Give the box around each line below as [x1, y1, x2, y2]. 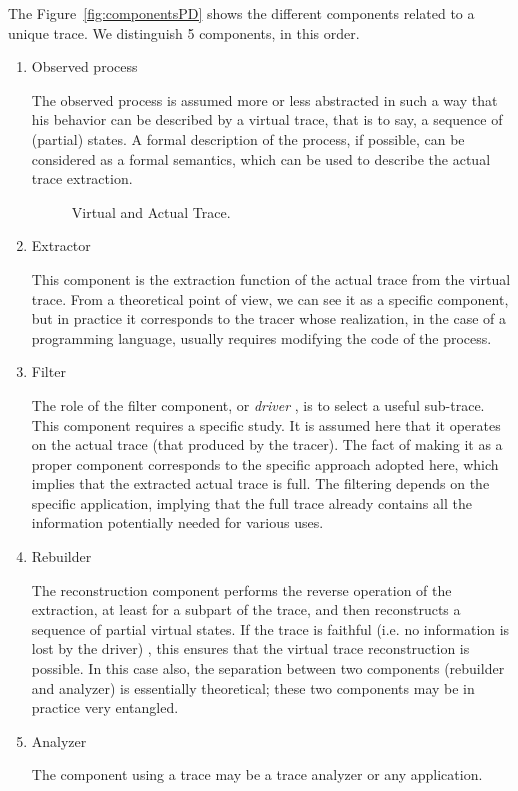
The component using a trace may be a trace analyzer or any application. [31, 764, 483, 785]
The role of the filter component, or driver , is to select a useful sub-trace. [31, 394, 485, 415]
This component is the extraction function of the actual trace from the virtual [31, 268, 511, 289]
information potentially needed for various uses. [31, 512, 324, 533]
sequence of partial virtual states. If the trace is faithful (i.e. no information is [31, 618, 510, 639]
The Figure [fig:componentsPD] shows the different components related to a [8, 3, 475, 23]
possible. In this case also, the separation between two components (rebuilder [31, 658, 505, 679]
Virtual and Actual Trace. [71, 201, 231, 222]
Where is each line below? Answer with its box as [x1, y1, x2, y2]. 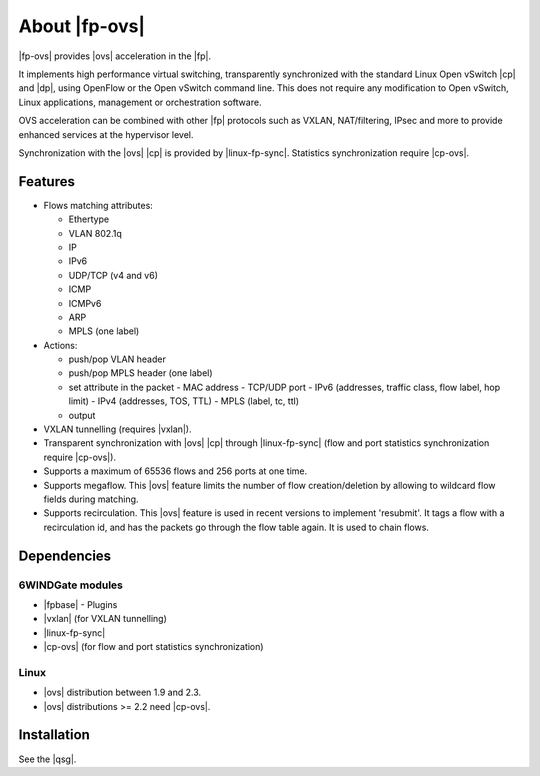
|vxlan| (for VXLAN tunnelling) [43, 613, 167, 625]
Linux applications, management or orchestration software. [18, 96, 262, 108]
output [68, 409, 96, 421]
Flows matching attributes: [43, 199, 154, 211]
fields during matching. [43, 493, 139, 505]
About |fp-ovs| [18, 15, 145, 37]
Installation [18, 726, 90, 744]
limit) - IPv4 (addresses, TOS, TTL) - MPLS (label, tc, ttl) [68, 395, 300, 407]
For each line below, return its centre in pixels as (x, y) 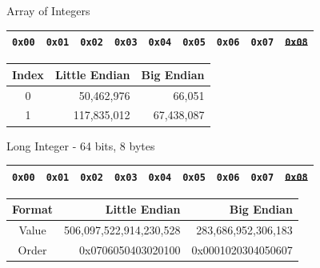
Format (32, 209)
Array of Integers (48, 10)
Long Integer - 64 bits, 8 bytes (81, 145)
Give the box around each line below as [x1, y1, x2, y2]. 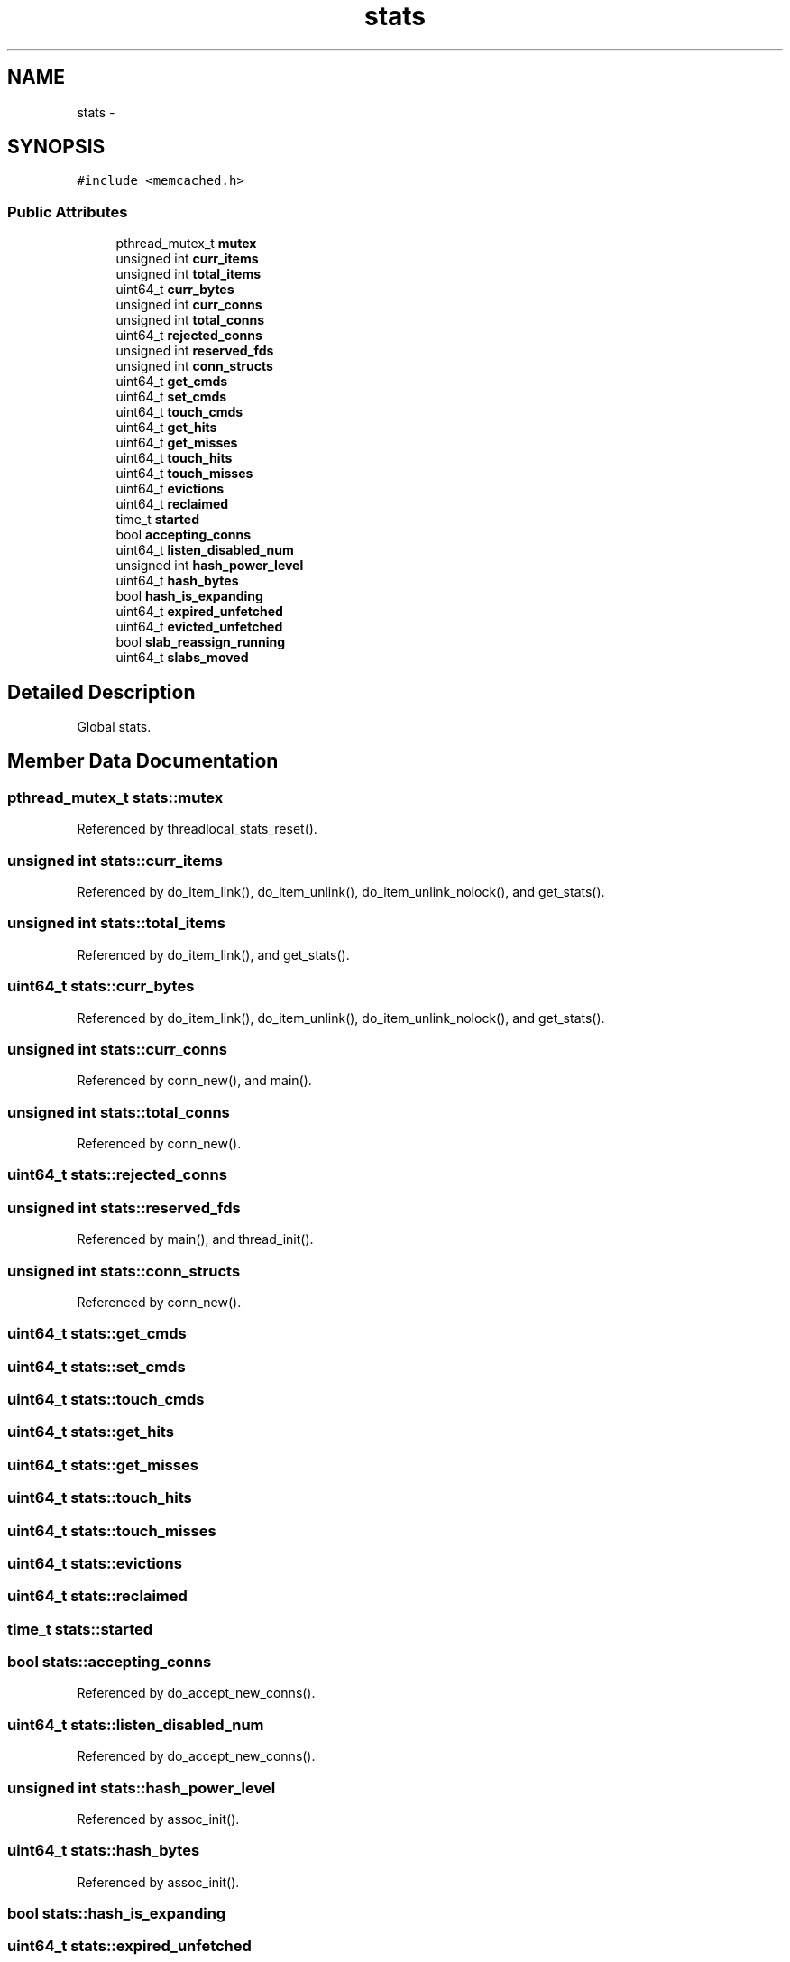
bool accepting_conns [115, 527, 252, 543]
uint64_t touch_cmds [115, 404, 243, 420]
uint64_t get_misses [115, 435, 238, 451]
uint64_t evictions [115, 481, 225, 497]
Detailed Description [7, 680, 196, 704]
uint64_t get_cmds [115, 373, 228, 390]
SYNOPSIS [7, 135, 106, 159]
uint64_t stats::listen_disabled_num [7, 1715, 264, 1734]
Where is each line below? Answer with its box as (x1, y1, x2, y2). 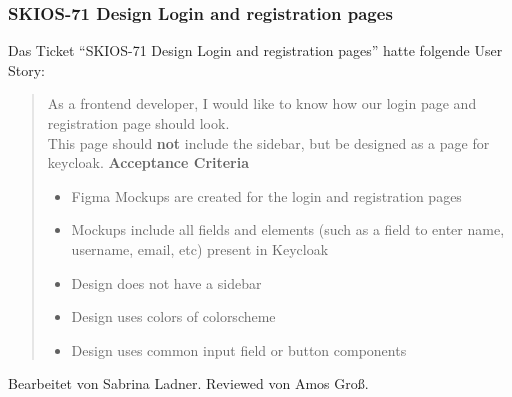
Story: (8, 59, 46, 80)
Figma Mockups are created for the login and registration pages (71, 185, 462, 206)
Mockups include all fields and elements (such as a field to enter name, (71, 219, 505, 240)
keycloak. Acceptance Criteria (47, 152, 250, 173)
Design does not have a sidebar (71, 272, 262, 293)
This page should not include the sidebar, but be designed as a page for (47, 132, 490, 153)
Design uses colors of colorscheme (71, 306, 276, 327)
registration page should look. (47, 113, 230, 133)
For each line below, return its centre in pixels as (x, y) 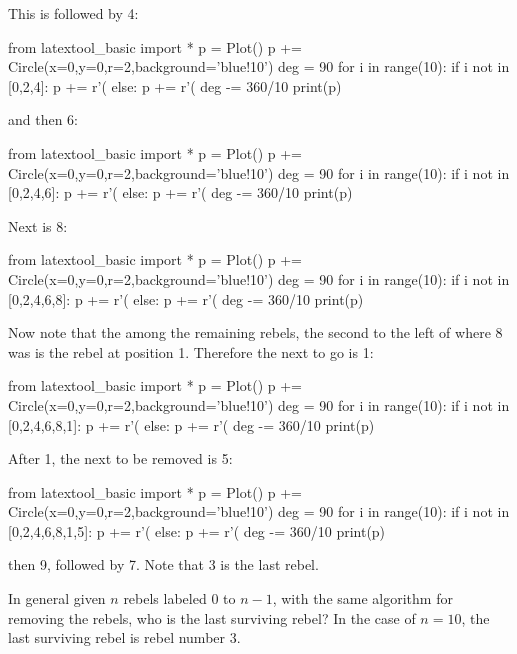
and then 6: (43, 119)
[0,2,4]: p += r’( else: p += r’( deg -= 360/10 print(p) (175, 85)
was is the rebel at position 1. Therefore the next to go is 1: (191, 351)
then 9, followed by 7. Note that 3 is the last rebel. (163, 564)
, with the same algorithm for (362, 598)
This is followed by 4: (73, 13)
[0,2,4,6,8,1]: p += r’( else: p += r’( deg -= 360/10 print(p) (191, 424)
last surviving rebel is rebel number (117, 637)
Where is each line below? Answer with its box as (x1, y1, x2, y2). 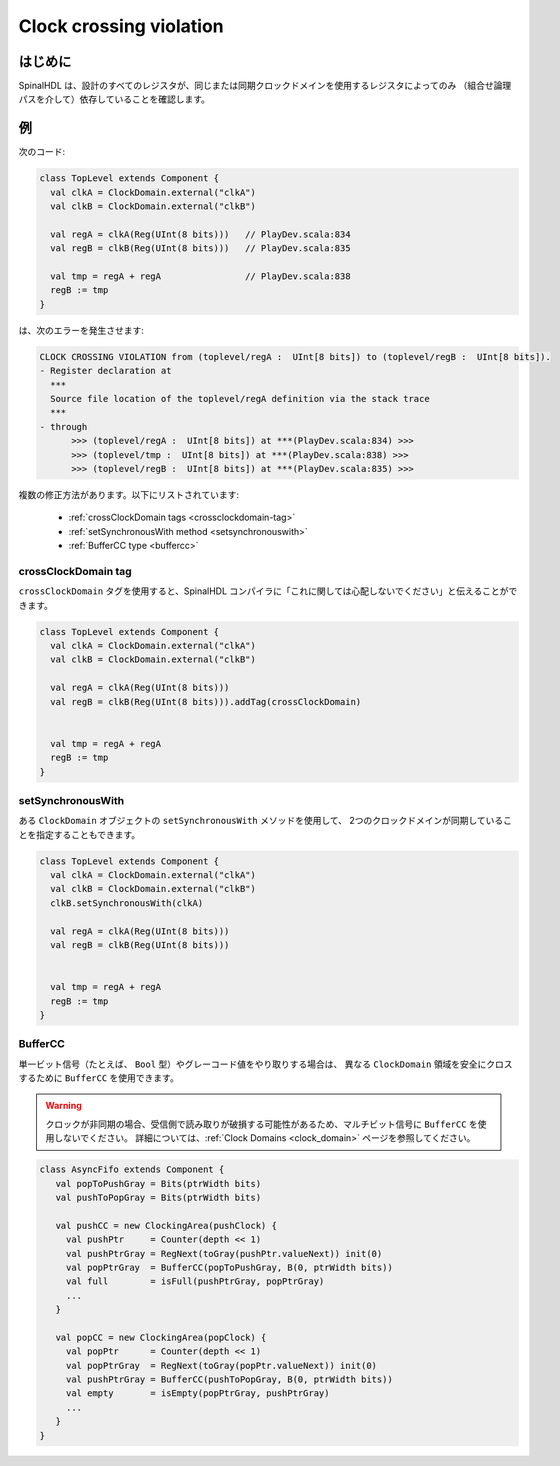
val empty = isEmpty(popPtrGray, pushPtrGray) (65, 1388, 330, 1399)
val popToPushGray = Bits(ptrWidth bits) (55, 1178, 262, 1189)
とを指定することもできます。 (18, 828, 141, 840)
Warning (45, 1100, 82, 1112)
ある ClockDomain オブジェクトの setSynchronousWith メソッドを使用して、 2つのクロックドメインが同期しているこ (18, 815, 513, 827)
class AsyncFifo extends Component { (39, 1164, 225, 1175)
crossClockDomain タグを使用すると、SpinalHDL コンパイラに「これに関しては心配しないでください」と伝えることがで (18, 585, 518, 597)
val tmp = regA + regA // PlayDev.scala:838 (50, 271, 351, 282)
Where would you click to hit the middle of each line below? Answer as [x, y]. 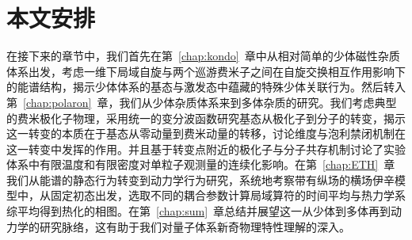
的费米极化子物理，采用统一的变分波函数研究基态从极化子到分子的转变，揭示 [206, 118]
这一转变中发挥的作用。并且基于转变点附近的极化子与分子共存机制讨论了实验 [206, 149]
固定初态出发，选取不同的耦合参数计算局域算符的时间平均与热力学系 [228, 195]
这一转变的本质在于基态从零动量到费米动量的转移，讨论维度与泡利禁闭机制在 [206, 133]
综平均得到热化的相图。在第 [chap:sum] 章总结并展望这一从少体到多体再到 [199, 211]
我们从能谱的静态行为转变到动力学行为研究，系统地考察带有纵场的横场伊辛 [200, 179]
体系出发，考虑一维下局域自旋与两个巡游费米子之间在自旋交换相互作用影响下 [206, 71]
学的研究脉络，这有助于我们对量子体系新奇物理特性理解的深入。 [183, 226]
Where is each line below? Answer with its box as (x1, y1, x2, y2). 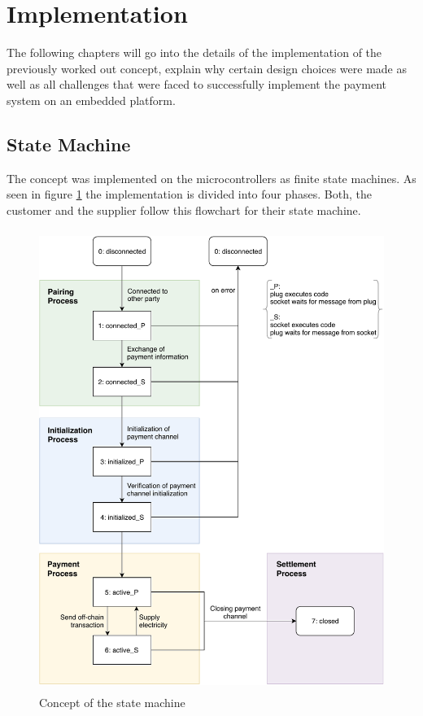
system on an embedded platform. (7, 91, 176, 108)
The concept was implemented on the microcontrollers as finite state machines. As (7, 169, 416, 186)
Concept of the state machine (39, 694, 185, 710)
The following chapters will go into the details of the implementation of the (7, 44, 382, 61)
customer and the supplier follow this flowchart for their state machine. (7, 201, 361, 218)
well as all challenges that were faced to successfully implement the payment (7, 76, 387, 93)
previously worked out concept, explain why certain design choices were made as (7, 59, 407, 76)
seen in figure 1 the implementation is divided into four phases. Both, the (7, 186, 372, 203)
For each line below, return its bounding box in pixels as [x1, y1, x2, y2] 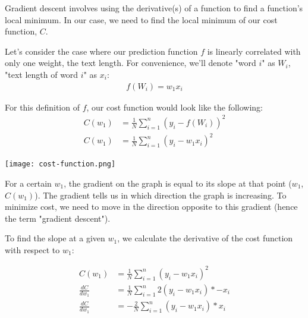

* **Aim of the task**: Output the listing exactly, without images.

* **Response for this exercise**:
Give the box around each line below as [x1, y1, x2, y2]. 
The component using a trace may be a trace analyzer or any application. [31, 764, 483, 785]
The role of the filter component, or driver , is to select a useful sub-trace. [31, 394, 485, 415]
This component is the extraction function of the actual trace from the virtual [31, 268, 511, 289]
information potentially needed for various uses. [31, 512, 324, 533]
sequence of partial virtual states. If the trace is faithful (i.e. no information is [31, 618, 510, 639]
The Figure [fig:componentsPD] shows the different components related to a [8, 3, 475, 23]
possible. In this case also, the separation between two components (rebuilder [31, 658, 505, 679]
Virtual and Actual Trace. [71, 201, 231, 222]
Where is each line below? Answer with its box as [x1, y1, x2, y2]. 
|vxlan| (for VXLAN tunnelling) [43, 613, 167, 625]
Linux applications, management or orchestration software. [18, 96, 262, 108]
output [68, 409, 96, 421]
Flows matching attributes: [43, 199, 154, 211]
fields during matching. [43, 493, 139, 505]
About |fp-ovs| [18, 15, 145, 37]
Installation [18, 726, 90, 744]
limit) - IPv4 (addresses, TOS, TTL) - MPLS (label, tc, ttl) [68, 395, 300, 407]
For each line below, return its centre in pixels as (x, y) 
Format (32, 209)
Array of Integers (48, 10)
Long Integer - 64 bits, 8 bytes (81, 145)
Give the box around each line below as [x1, y1, x2, y2]. 
bool accepting_conns [115, 527, 252, 543]
uint64_t touch_cmds [115, 404, 243, 420]
uint64_t get_misses [115, 435, 238, 451]
uint64_t evictions [115, 481, 225, 497]
Detailed Description [7, 680, 196, 704]
uint64_t get_cmds [115, 373, 228, 390]
SYNOPSIS [7, 135, 106, 159]
uint64_t stats::listen_disabled_num [7, 1715, 264, 1734]
Where is each line below? Answer with its box as (x1, y1, x2, y2). 
Story: (8, 59, 46, 80)
Figma Mockups are created for the login and registration pages (71, 185, 462, 206)
Mockups include all fields and elements (such as a field to enter name, (71, 219, 505, 240)
keycloak. Acceptance Criteria (47, 152, 250, 173)
Design does not have a sidebar (71, 272, 262, 293)
This page should not include the sidebar, but be designed as a page for (47, 132, 490, 153)
Design uses colors of colorscheme (71, 306, 276, 327)
registration page should look. (47, 113, 230, 133)
For each line below, return its centre in pixels as (x, y) 
and then 6: (43, 119)
[0,2,4]: p += r’( else: p += r’( deg -= 360/10 print(p) (175, 85)
was is the rebel at position 1. Therefore the next to go is 1: (191, 351)
then 9, followed by 7. Note that 3 is the last rebel. (163, 564)
, with the same algorithm for (362, 598)
This is followed by 4: (73, 13)
[0,2,4,6,8,1]: p += r’( else: p += r’( deg -= 360/10 print(p) (191, 424)
last surviving rebel is rebel number (117, 637)
Where is each line below? Answer with its box as (x1, y1, x2, y2). 
val empty = isEmpty(popPtrGray, pushPtrGray) (65, 1388, 330, 1399)
val popToPushGray = Bits(ptrWidth bits) (55, 1178, 262, 1189)
とを指定することもできます。 (18, 828, 141, 840)
Warning (45, 1100, 82, 1112)
ある ClockDomain オブジェクトの setSynchronousWith メソッドを使用して、 2つのクロックドメインが同期しているこ (18, 815, 513, 827)
class AsyncFifo extends Component { (39, 1164, 225, 1175)
crossClockDomain タグを使用すると、SpinalHDL コンパイラに「これに関しては心配しないでください」と伝えることがで (18, 585, 518, 597)
val tmp = regA + regA // PlayDev.scala:838 (50, 271, 351, 282)
Where would you click to hit the middle of each line below? Answer as [x, y]. 
的费米极化子物理，采用统一的变分波函数研究基态从极化子到分子的转变，揭示 [206, 118]
这一转变中发挥的作用。并且基于转变点附近的极化子与分子共存机制讨论了实验 [206, 149]
固定初态出发，选取不同的耦合参数计算局域算符的时间平均与热力学系 [228, 195]
这一转变的本质在于基态从零动量到费米动量的转移，讨论维度与泡利禁闭机制在 [206, 133]
综平均得到热化的相图。在第 [chap:sum] 章总结并展望这一从少体到多体再到 [199, 211]
我们从能谱的静态行为转变到动力学行为研究，系统地考察带有纵场的横场伊辛 [200, 179]
体系出发，考虑一维下局域自旋与两个巡游费米子之间在自旋交换相互作用影响下 [206, 71]
学的研究脉络，这有助于我们对量子体系新奇物理特性理解的深入。 [183, 226]
Where is each line below? Answer with its box as (x1, y1, x2, y2). 
system on an embedded platform. (7, 91, 176, 108)
The concept was implemented on the microcontrollers as finite state machines. As (7, 169, 416, 186)
Concept of the state machine (39, 694, 185, 710)
The following chapters will go into the details of the implementation of the (7, 44, 382, 61)
customer and the supplier follow this flowchart for their state machine. (7, 201, 361, 218)
well as all challenges that were faced to successfully implement the payment (7, 76, 387, 93)
previously worked out concept, explain why certain design choices were made as (7, 59, 407, 76)
seen in figure 1 the implementation is divided into four phases. Both, the (7, 186, 372, 203)
For each line below, return its bounding box in pixels as [x1, y1, x2, y2] 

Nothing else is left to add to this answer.